Cher Yves,
I took at look at your notebook.
I am uncertain what you are asking, but I think the question is why the built-in function NMinimize is not parallelized. Is that correct?
I agree is would be nice if some of the numerically intensive functions in Mathematica were designed to take an option such as Parallelize->True, but it doesn't exist (it is one of the suggestions here: http://community.wolfram.com/groups/-/m/t/181759?ppauth=bCSNFi3t).
However, in your example you have this construct:
es0 = NMinimize[{Total[
ParallelTable[(mmoyen0[datamhtcor[[j, 1]], datamhtcor[[j, 2]],
datamhtcor[[j, 3]], dist, ee, gx, gy, gz] -
datamhtcor[[j, 4]])^2, {j, 1, Length[datamhtcor]}]],
gx > 2. && gy > 2. && gz > 2 && ee < Abs[dist/3]}, {{gx, 2,
2.2}, {gy, 2.1, 2.2}, {gz, 2.1,
2.2}, {dist, -5, -2}, {ee, .3, .5}} , Method -> "NelderMead",
MaxIterations -> 100]
If NMinimize were parallelized, then this isn't likely to work because you would be wrapping on parallelization inside another.
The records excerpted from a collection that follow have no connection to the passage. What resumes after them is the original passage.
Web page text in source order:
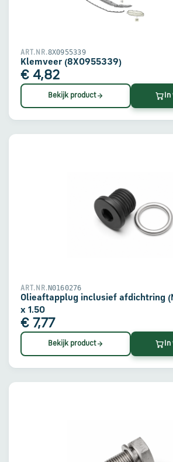
ART.NR.8X0955339
Klemveer (8X0955339)
€ 4,82
Bekijk product
ART.NR.N0160276
Olieaftapplug inclusief afdichtring
x 1.50
€ 7,77
Bekijk product
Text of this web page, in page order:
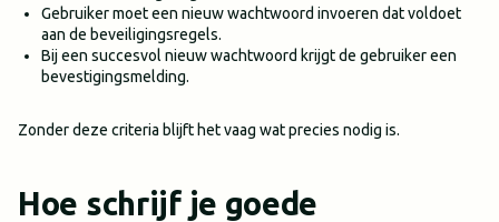
Gebruiker moet een nieuw wachtwoord invoeren dat voldoet
aan de beveiligingsregels.
Bij een succesvol nieuw wachtwoord krijgt de gebruiker een
bevestigingsmelding.
Zonder deze criteria blijft het vaag wat precies nodig is.
Hoe schrijf je goede
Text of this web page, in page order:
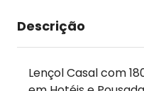
Descrição
Lençol Casal com
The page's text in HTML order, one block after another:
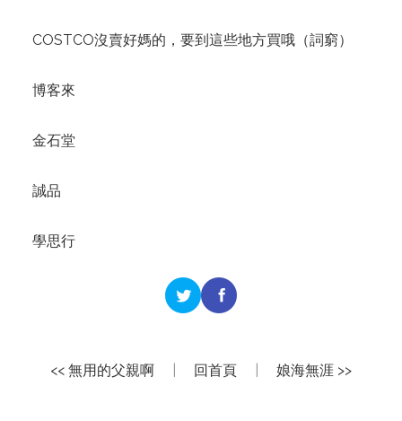
COSTCO沒賣好媽的，要到這些地方買哦（詞窮）
博客來
金石堂
誠品
學思行
<< 無用的父親啊 回首頁 娘海無涯 >>
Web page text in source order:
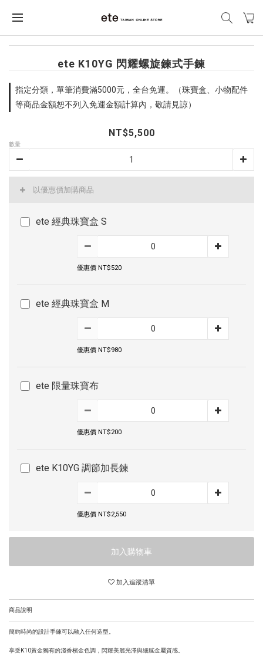
ete K10YG 閃耀螺旋鍊式手鍊
指定分類，單筆消費滿5000元，全台免運。（珠寶盒、小物配件
等商品金額恕不列入免運金額計算內，敬請見諒）
NT$5,500
數量
以優惠價加購商品
ete 經典珠寶盒 S
優惠價 NT$520
ete 經典珠寶盒 M
優惠價 NT$980
ete 限量珠寶布
優惠價 NT$200
ete K10YG 調節加長鍊
優惠價 NT$2,550
加入購物車
加入追蹤清單
商品說明
簡約時尚的設計手鍊可以融入任何造型。
享受K10黃金獨有的淺香檳金色調，閃耀美麗光澤與細膩金屬質感。
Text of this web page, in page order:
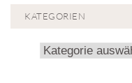
KATEGORIEN
Kategorien
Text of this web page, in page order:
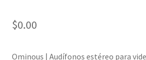
$0.00
Ominous | Audífonos estéreo para
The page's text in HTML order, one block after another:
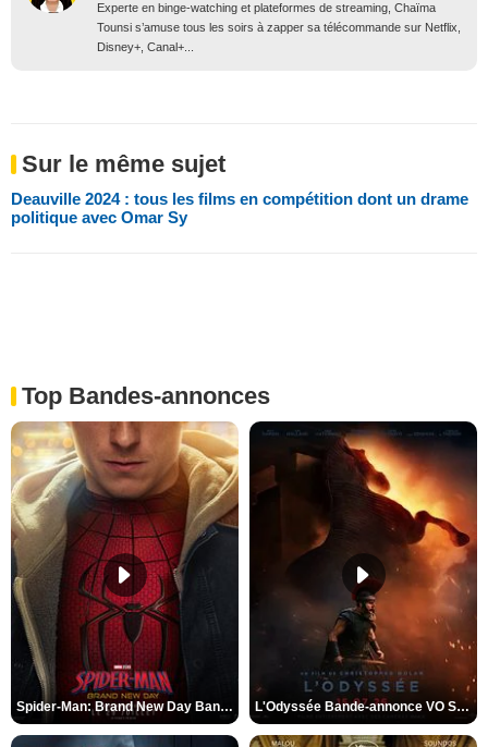
Experte en binge-watching et plateformes de streaming, Chaïma
Tounsi s’amuse tous les soirs à zapper sa télécommande sur Netflix,
Disney+, Canal+...
Sur le même sujet
Deauville 2024 : tous les films en compétition dont un drame
politique avec Omar Sy
Top Bandes-annonces
Spider-Man: Brand New Day Bande-annonce VO STFR L'Odyssée Bande-annonce VO STFR
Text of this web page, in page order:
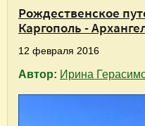
Рождественское
Каргополь -
12 февраля 2016
Автор: Ирина
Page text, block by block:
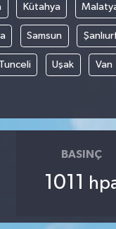
Kütahya
Samsun
Tunceli Uşak Van
BASINÇ
1011
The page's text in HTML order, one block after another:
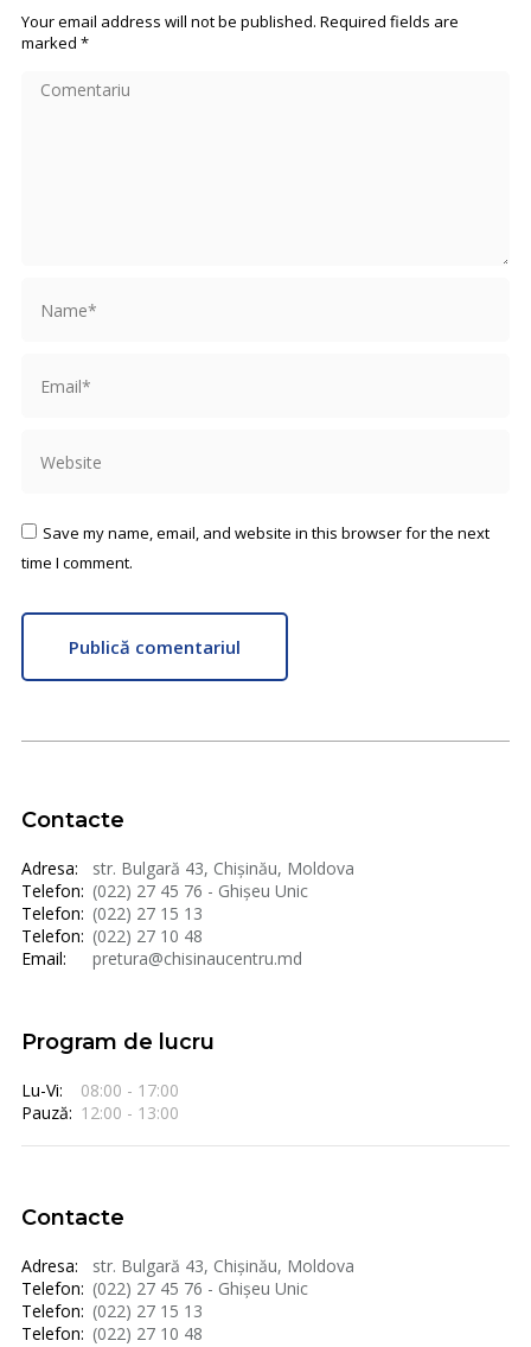
Your email address will not be published. Required fields are
marked *
Comentariu
Save my name, email, and website in this browser for the next
time I comment.
Publică comentariul
Contacte
Adresa:
str. Bulgară 43, Chișinău, Moldova
Telefon: (022) 27 45 76 - Ghișeu Unic
Telefon: (022) 27 15 13
Telefon: (022) 27 10 48
Email:
pretura@chisinaucentru.md
Program de lucru
Lu-Vi:
08:00 - 17:00
Pauză: 12:00 - 13:00
Contacte
Adresa:
str. Bulgară 43, Chișinău, Moldova
Telefon: (022) 27 45 76 - Ghișeu Unic
Telefon: (022) 27 15 13
Telefon: (022) 27 10 48
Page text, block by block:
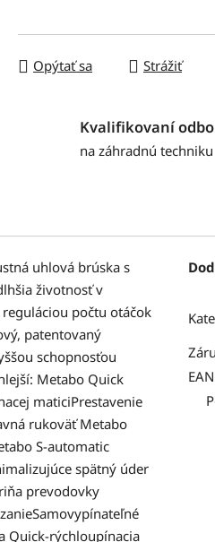
Opýtať sa Strážiť
Kvalifikovaní
na záhradnú techniku
uhlová brúska s
životnosť v
počtu otáčok
patentovaný
schopnosťou
Metabo Quick
maticiPrestavenie
rukoväť Metabo
S-automatic
spätný úder
prevodovky
Quick-rýchloupínacia
EAN
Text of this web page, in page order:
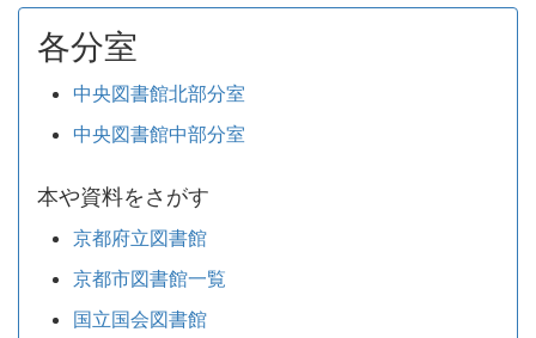
各分室
中央図書館北部分室
中央図書館中部分室
本や資料をさがす
京都府立図書館
京都市図書館一覧
国立国会図書館
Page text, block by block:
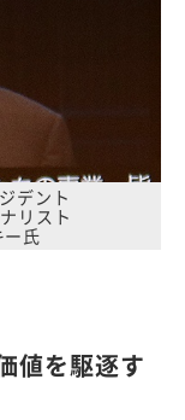
デント
リスト
ー氏
値を駆逐す
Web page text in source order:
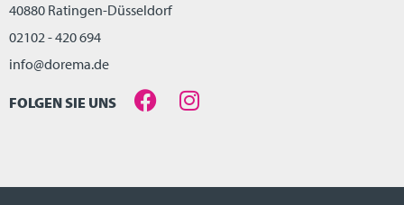
40880 Ratingen-Düsseldorf
02102 - 420 694
info@dorema.de
FOLGEN SIE UNS
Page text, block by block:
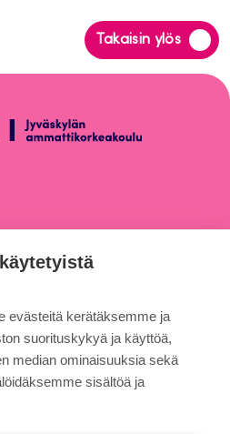
Takaisin ylös
Siirry
takaisin
evästeitä kerätäksemme ja
suorituskykyä ja käyttöä,
median ominaisuuksia sekä
sisältöä ja

You would be better off precomputing (e.g,)
minimizationTarget =Total[ParallelTable[(mmoyen0[datamhtcor[[j, 1]], datamhtcor[[j, 2]],
datamhtcor[[j, 3]], dist, ee, gx, gy, gz] -
datamhtcor[[j, 4]])^2, {j, 1, Length[datamhtcor]}]]
and then minimizing that in a subsequent step:
NMinimize[{minimizationTarget,, gx > 2. && gy > 2. && gz > 2 && ee < Abs[dist/3]}, {{gx, 2,
2.2}, {gy, 2.1, 2.2}, {gz, 2.1,
2.2}, {dist, -5, -2}, {ee, .3, .5}} , Method -> "NelderMead",
MaxIterations -> 100]
One last observation, instead of doing this:
(*test ù ParallelTable est utilisé pour les 60 points expériementaux *)
t1 = AbsoluteTime[];
Do[Total[ParallelTable[(mmoyen0[datamhtcor[[j, 1]],
datamhtcor[[j, 2]], datamhtcor[[j, 3]], -10, 0., 2, 2, 2] -
datamhtcor[[j, 4]])^2, {j, 1, Length[datamhtcor]}]], {i, 1,
30}]
t2 = AbsoluteTime[] - t1
There is a handy function Timing[] which you can wrap around the Do.